══ MATERIAL PROVIDED ══
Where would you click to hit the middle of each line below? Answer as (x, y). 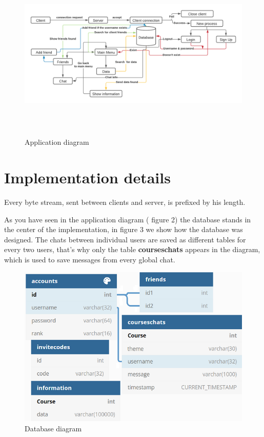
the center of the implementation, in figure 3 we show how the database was (124, 229)
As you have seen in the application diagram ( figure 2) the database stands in (128, 219)
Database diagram (53, 428)
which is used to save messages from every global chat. (90, 260)
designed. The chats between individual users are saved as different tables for (125, 239)
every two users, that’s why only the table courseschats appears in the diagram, (132, 249)
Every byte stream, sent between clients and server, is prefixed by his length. (125, 202)
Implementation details (87, 177)
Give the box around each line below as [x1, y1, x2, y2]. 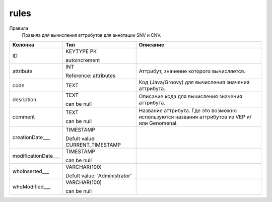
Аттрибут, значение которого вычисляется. [139, 68, 246, 75]
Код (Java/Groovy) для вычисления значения [139, 79, 250, 86]
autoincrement [65, 57, 100, 64]
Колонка [12, 41, 35, 48]
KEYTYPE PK [65, 48, 97, 55]
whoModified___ [12, 183, 51, 190]
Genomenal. [149, 120, 178, 127]
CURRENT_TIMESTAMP [65, 142, 121, 149]
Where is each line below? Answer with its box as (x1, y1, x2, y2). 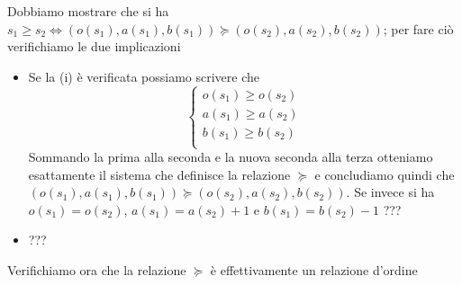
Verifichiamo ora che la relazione (7, 260, 186, 279)
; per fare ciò (383, 19, 454, 38)
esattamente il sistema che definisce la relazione (28, 165, 291, 183)
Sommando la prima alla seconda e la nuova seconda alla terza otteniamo (28, 147, 433, 165)
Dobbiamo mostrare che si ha (7, 2, 169, 20)
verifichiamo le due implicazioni (7, 37, 181, 56)
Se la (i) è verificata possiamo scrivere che (28, 67, 259, 85)
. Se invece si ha (346, 183, 435, 201)
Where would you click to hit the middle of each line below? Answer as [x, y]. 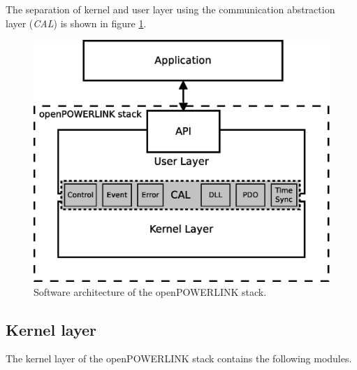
═══
Leaving every picture behind, retype the entries above exactly, from the first line through the line with "which is used", and stop there.

Where would you click to hit the middle of each line below? Answer as (x, y). 
the center of the implementation, in figure 3 we show how the database was (124, 229)
As you have seen in the application diagram ( figure 2) the database stands in (128, 219)
Database diagram (53, 428)
which is used to save messages from every global chat. (90, 260)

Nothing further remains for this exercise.